Using the data below, reproduce exactly the lines from the line with "Tuesday: 10am - 8pm [40, 170, 166, 187]" to the line with "Misteri Desa Kamalasana [93, 96, 191, 104]", both included; pictures must be dropped.

[Extracted records]
^^^^^^^^
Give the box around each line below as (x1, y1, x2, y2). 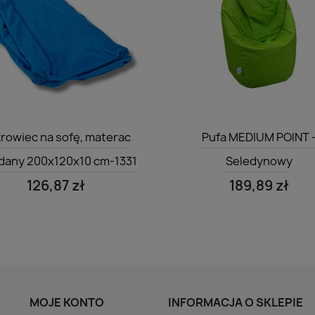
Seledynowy (225, 153, 292, 169)
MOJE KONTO (29, 295, 104, 311)
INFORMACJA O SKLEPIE (168, 295, 303, 311)
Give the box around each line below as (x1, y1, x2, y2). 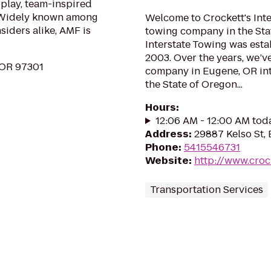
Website (145, 154, 189, 168)
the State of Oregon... (145, 77, 243, 91)
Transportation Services (150, 183, 263, 197)
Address (145, 127, 189, 141)
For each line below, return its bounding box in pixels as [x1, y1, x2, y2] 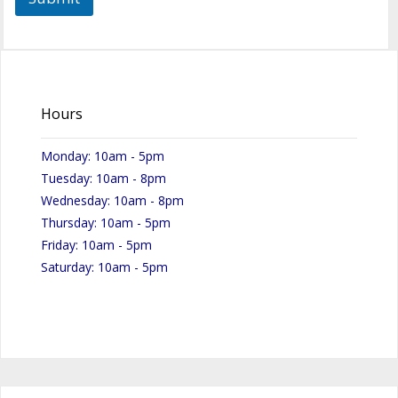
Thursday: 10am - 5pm [40, 214, 171, 232]
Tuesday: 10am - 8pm [40, 170, 166, 187]
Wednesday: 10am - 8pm [40, 192, 184, 210]
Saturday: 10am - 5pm [40, 259, 168, 276]
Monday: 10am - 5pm [40, 147, 164, 165]
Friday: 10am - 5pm [40, 236, 152, 254]
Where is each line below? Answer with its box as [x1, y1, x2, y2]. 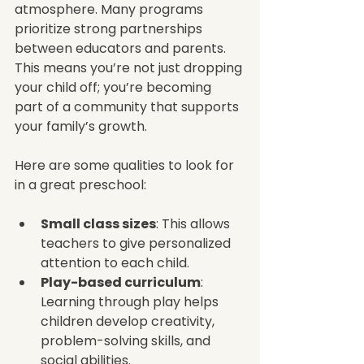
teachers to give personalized [41, 233, 234, 253]
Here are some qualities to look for [15, 155, 237, 175]
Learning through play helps [41, 292, 222, 311]
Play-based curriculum [41, 272, 201, 292]
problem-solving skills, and [41, 331, 214, 350]
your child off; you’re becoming [15, 77, 214, 97]
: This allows [156, 214, 233, 233]
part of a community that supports [15, 97, 242, 116]
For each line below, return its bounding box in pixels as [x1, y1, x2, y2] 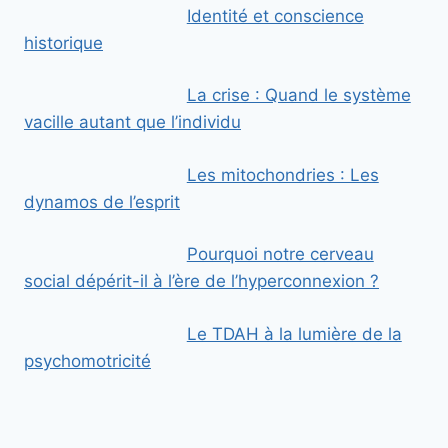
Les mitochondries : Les [186, 164, 379, 185]
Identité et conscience [186, 5, 364, 26]
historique [24, 32, 103, 53]
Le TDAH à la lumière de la [186, 323, 402, 344]
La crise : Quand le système [186, 85, 411, 106]
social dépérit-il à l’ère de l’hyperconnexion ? [24, 271, 379, 292]
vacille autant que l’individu [24, 112, 241, 133]
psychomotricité [24, 350, 151, 371]
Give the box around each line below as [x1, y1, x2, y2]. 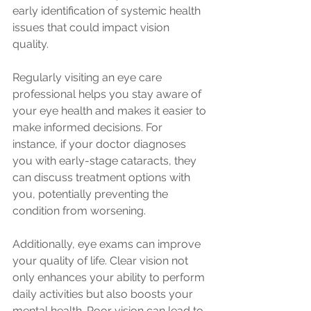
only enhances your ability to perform [12, 271, 208, 285]
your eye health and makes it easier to [12, 104, 209, 118]
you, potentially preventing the [12, 187, 171, 201]
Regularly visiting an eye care [12, 71, 165, 85]
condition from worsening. [12, 204, 146, 218]
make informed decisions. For [12, 121, 165, 135]
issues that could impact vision [12, 21, 172, 35]
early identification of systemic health [12, 4, 203, 18]
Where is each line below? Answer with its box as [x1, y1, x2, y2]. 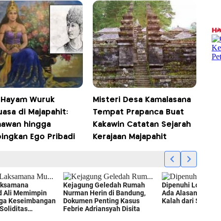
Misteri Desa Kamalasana [93, 96, 191, 104]
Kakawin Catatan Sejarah [93, 120, 191, 128]
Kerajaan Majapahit [93, 133, 167, 141]
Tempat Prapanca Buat [93, 108, 184, 116]
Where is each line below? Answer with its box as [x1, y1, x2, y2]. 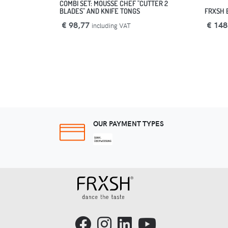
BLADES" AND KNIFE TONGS [60, 6, 140, 16]
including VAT [92, 21, 131, 30]
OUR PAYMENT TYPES [93, 118, 164, 129]
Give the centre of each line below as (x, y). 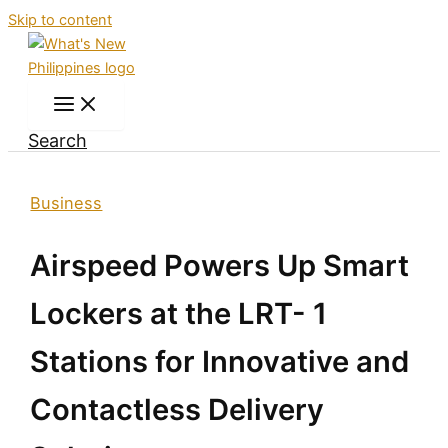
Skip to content (60, 20)
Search (57, 140)
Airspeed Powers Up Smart (220, 265)
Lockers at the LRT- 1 (179, 313)
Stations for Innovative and (220, 361)
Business (66, 203)
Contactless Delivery (177, 409)
^^^^^^^^
● **Expected output**:
Tuesday: 10am - 8pm [40, 170, 166, 187]
Wednesday: 10am - 8pm [40, 192, 184, 210]
Saturday: 10am - 5pm [40, 259, 168, 276]
Monday: 10am - 5pm [40, 147, 164, 165]
Friday: 10am - 5pm [40, 236, 152, 254]
Where is each line below? Answer with its box as [x1, y1, x2, y2]. 
teachers to give personalized [41, 233, 234, 253]
Here are some qualities to look for [15, 155, 237, 175]
Learning through play helps [41, 292, 222, 311]
Play-based curriculum [41, 272, 201, 292]
problem-solving skills, and [41, 331, 214, 350]
your child off; you’re becoming [15, 77, 214, 97]
: This allows [156, 214, 233, 233]
part of a community that supports [15, 97, 242, 116]
For each line below, return its bounding box in pixels as [x1, y1, x2, y2] 
Les mitochondries : Les [186, 164, 379, 185]
Identité et conscience [186, 5, 364, 26]
historique [24, 32, 103, 53]
Le TDAH à la lumière de la [186, 323, 402, 344]
La crise : Quand le système [186, 85, 411, 106]
social dépérit-il à l’ère de l’hyperconnexion ? [24, 271, 379, 292]
vacille autant que l’individu [24, 112, 241, 133]
psychomotricité [24, 350, 151, 371]
Give the box around each line below as [x1, y1, x2, y2]. 
only enhances your ability to perform [12, 271, 208, 285]
your eye health and makes it easier to [12, 104, 209, 118]
you, potentially preventing the [12, 187, 171, 201]
Regularly visiting an eye care [12, 71, 165, 85]
condition from worsening. [12, 204, 146, 218]
make informed decisions. For [12, 121, 165, 135]
issues that could impact vision [12, 21, 172, 35]
early identification of systemic health [12, 4, 203, 18]
Where is each line below? Answer with its box as [x1, y1, x2, y2]. 
Misteri Desa Kamalasana [93, 96, 191, 104]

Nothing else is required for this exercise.